In large part because the Phillies got hot at the end of last season and made it to the World Series, Philadelphia’s average home attendance has spiked this year, to 39,228 per game compared with 27,689 at the same point of last season, or a 42% uptick. One possible reason is that weeknight games start earlier, a benefit to families with school-age kids.
A big-league ball game is not a cheap night out. I paid $40 on StubHub for a ticket with a $48 face value to sit in Section 317, behind home plate but in the upper deck, just below the nosebleed seats. Parking was $25. A Federal Donuts chicken-tenders platter was $12.49.
The Phillies pushed up the start of midweek night home games to 6.40pm from 7.05pm, so this game ended at 9.40pm.

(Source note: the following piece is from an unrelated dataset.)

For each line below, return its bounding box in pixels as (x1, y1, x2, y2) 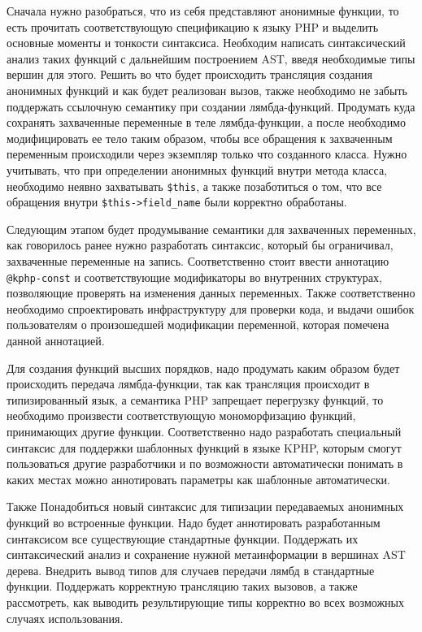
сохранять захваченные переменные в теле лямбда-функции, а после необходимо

Many families still headed for the parking lots after the seventh inning ended at 9. But they would have seen less than six innings a year ago.
Clocks have been used recently to mark time between half-innings and during mid-inning pitching changes late in games – which have practically bogged down games since there have been relief pitchers. Now, a reliever has two minutes to get to the mound.
These pitch clocks could be ominous, looming over a ballgame like an examination proctor, but the atmosphere is the same. Kids in Little League shirts still cavort in the aisles, and fans still efficiently stride to the concession stands for a mid-game beer ($10.99 to $15.99).
And, speaking of beer, three teams quickly announced they were extending the time in which they sell cold ones – from seven to eight innings – because the new rules resorted in shorter game times. Why, a fan stuck in a beer line might miss more action on the diamond!
The Phillies did not respond to my request asking if food and beer sales were down because games were shorter. But crowds have been bigger, so it might be a wash, anyway.
The Phillies lost, but I heard no one grumbling that he or she had been short-changed. After the final out, the people left in the park sort of did a collective shrug, got out of their blue seats and headed for their cars or the subway. I bet most of them will return.